# pear wood?



## smoke_it_up (Oct 9, 2007)

has anyone ever tried pear wood. i work w/ a guy that has two trees that have stopped produceing and it being a fruit tree thought i might get some wood when he cuts them down but was wondering if it leaves a good taste and what kind of meats it might be best to smoke w/ it.

thanks for any advice and input


----------



## Deer Meat (Oct 9, 2007)

I have never used it myself, but I don't see why you couldn't. I bet it would go great with chicken or pork.


----------



## low&slow (Oct 9, 2007)

I use a lot of pear wood. It works great on just about everything. It is a nice subtle smoke flavor. I like it best with chicken.


----------



## walking dude (Oct 9, 2007)

never have tried it.......but i know abunch of folks here who like using fruit woods........i know from reading posts here......it will give a milder flavor......

but others will be along who has more info for you..........


d8de


----------



## deejaydebi (Oct 9, 2007)

Pear is nice, mild and not real sweet.
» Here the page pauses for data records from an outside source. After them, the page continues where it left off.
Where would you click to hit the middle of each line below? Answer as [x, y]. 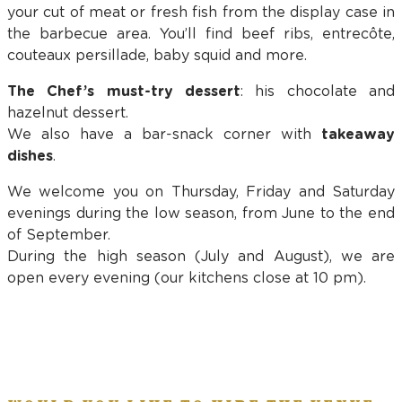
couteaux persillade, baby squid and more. [157, 55]
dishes [30, 156]
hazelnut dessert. [68, 113]
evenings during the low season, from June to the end [201, 213]
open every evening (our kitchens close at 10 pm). [187, 278]
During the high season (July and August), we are [201, 256]
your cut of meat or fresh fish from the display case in [201, 12]
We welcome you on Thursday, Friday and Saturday [201, 192]
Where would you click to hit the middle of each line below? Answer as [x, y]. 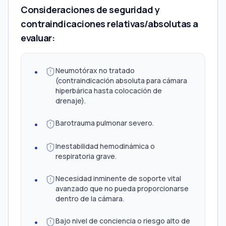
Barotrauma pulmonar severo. [105, 123]
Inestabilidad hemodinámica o [105, 146]
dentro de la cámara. [90, 199]
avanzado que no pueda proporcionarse [122, 188]
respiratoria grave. [86, 156]
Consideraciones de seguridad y [90, 10]
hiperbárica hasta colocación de [109, 91]
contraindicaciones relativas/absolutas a [109, 24]
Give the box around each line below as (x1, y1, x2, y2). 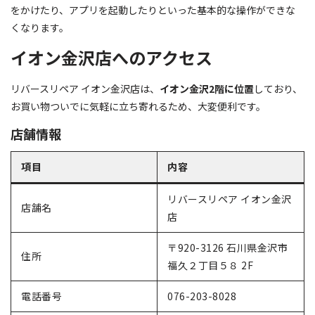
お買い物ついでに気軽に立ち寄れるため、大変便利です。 (11, 98, 266, 113)
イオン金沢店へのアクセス (11, 44, 212, 70)
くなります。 (11, 20, 69, 34)
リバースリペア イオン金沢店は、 (11, 81, 160, 96)
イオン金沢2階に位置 (160, 81, 254, 96)
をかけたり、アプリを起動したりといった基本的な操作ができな (11, 2, 295, 17)
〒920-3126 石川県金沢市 (167, 240, 288, 255)
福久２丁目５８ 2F (167, 258, 253, 273)
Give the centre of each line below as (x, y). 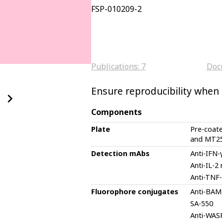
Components (116, 112)
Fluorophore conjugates (135, 192)
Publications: (116, 66)
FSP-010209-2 (116, 9)
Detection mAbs (120, 153)
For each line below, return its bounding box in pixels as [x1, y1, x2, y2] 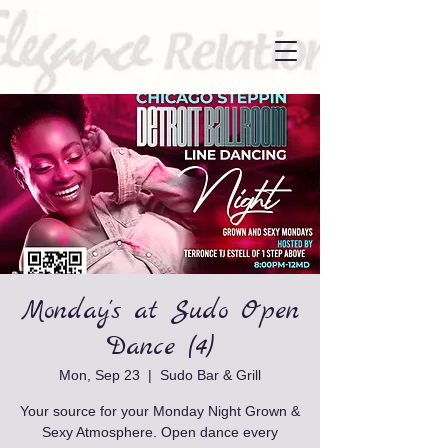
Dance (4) [107, 330, 213, 365]
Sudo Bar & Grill [160, 367, 261, 383]
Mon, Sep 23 [59, 367, 140, 383]
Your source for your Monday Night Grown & [20, 403, 300, 419]
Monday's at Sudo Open [21, 294, 299, 329]
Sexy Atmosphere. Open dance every [42, 424, 278, 440]
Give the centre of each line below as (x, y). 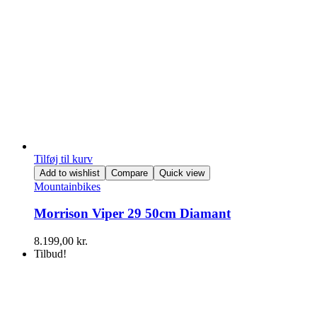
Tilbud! (50, 254)
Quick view (182, 173)
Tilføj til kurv (63, 158)
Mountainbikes (67, 186)
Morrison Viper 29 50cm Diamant (132, 214)
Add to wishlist (70, 173)
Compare (129, 173)
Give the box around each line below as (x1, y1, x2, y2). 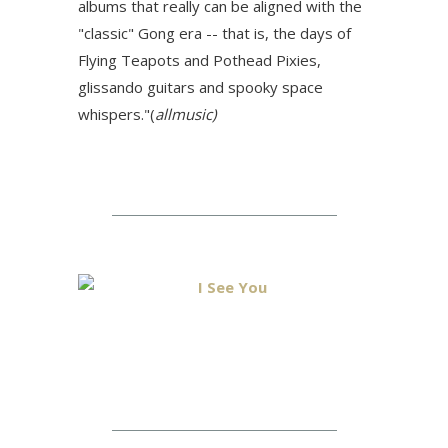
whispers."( (78, 104, 155, 124)
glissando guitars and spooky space (78, 77, 323, 97)
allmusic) (155, 104, 216, 124)
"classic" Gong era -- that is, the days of (78, 23, 351, 43)
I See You (198, 277, 267, 297)
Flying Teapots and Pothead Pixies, (78, 50, 321, 70)
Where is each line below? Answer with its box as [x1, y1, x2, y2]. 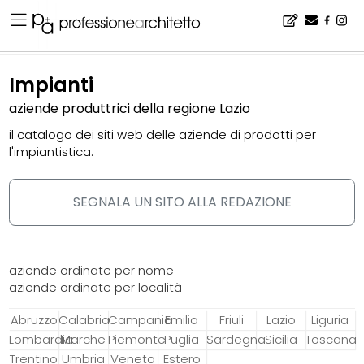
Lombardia [9, 331, 74, 349]
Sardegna [206, 331, 266, 349]
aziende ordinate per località [9, 279, 183, 297]
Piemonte [107, 331, 166, 349]
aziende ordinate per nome [9, 262, 175, 279]
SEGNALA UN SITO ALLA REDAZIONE [72, 193, 292, 212]
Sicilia [264, 331, 297, 349]
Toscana [305, 331, 357, 349]
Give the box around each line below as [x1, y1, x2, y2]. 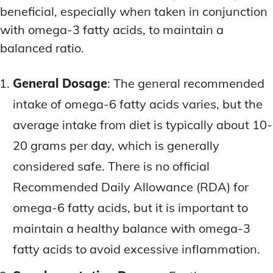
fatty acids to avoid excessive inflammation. [13, 241, 260, 257]
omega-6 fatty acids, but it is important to [13, 200, 248, 216]
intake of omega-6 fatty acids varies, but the [13, 96, 263, 112]
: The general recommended [107, 76, 264, 91]
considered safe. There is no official [13, 158, 210, 174]
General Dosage [13, 76, 107, 91]
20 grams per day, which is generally [13, 138, 219, 154]
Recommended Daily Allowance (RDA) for [13, 179, 249, 195]
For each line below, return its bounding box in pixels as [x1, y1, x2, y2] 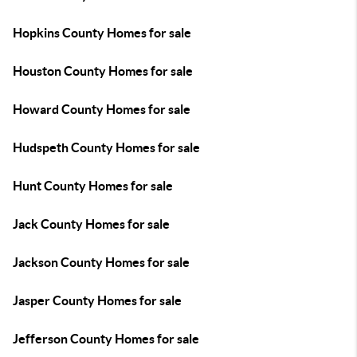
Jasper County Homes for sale [13, 293, 182, 308]
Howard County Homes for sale [13, 102, 190, 116]
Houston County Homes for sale [13, 64, 193, 78]
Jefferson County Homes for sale [13, 331, 199, 346]
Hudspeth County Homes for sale [13, 140, 200, 155]
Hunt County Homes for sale [13, 178, 173, 193]
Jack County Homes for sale [13, 217, 170, 231]
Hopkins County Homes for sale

Grab that tree!


----------



## smoke_it_up (Oct 9, 2007)

sweet that sounds good thank for the input. thought it might be good to use just wasnt sure how it would taste and havent heard alot about it in here, sure heres a post or thread about it somewhere in here. debi did you see the q-view i finally got up w/ the burgers last night they where awsome.


----------



## walking dude (Oct 9, 2007)

are these trees dead......or just not producing.........?
won't this wood have to be cured debi?

not cured........seasoned............


d8de


----------



## smoke_it_up (Oct 10, 2007)

he tld me that they don't produce anymore but every yr it does produce a few small pears but they dont mature has bees liveing in them and still leaf out somewhat but his wifey want some apple trees and to get rid o the pear so i thought i would take some of the ood off his hands for my hopefully sb i get for christmas if all goes well


----------



## deejaydebi (Oct 10, 2007)

NO I didn't see the Qview. I'll go find it. If you like hickory thisk of pear as half stength but sweeter. I have three pears I prune twice a year and still don't get enough. I just paid $25 plus shipping to get more and it was like 10 pounds worth.


----------



## smokeydobee (Oct 10, 2007)

I have been using pearwood this summer and it is not my favorite I dont think. I like apple and cherry, the pear seems to have a little more of a bitter flavor to me. I have a question regarding all wood used in smoking... I hope this is ok answering and asking too... I have switched to using a chimney of charcoal to start the fire and then using splits the rest of the way through... as some have said to me earlier on... however when using this method , the smoke flavor is seeming to get too intense on the outside and not getting enough smoke onto the inside if that makes sense..  in other words the smoke flavor is mainly on the first quarter in thick of the meat and then it just cooks in side . I have had smoked fish and meat that seems to have smoke flavor deep into the meat. any pointers? Thanks!


----------



## deejaydebi (Oct 12, 2007)

Maybe your not burning hot enough? Is it like to much smoke but not enough flavor?


----------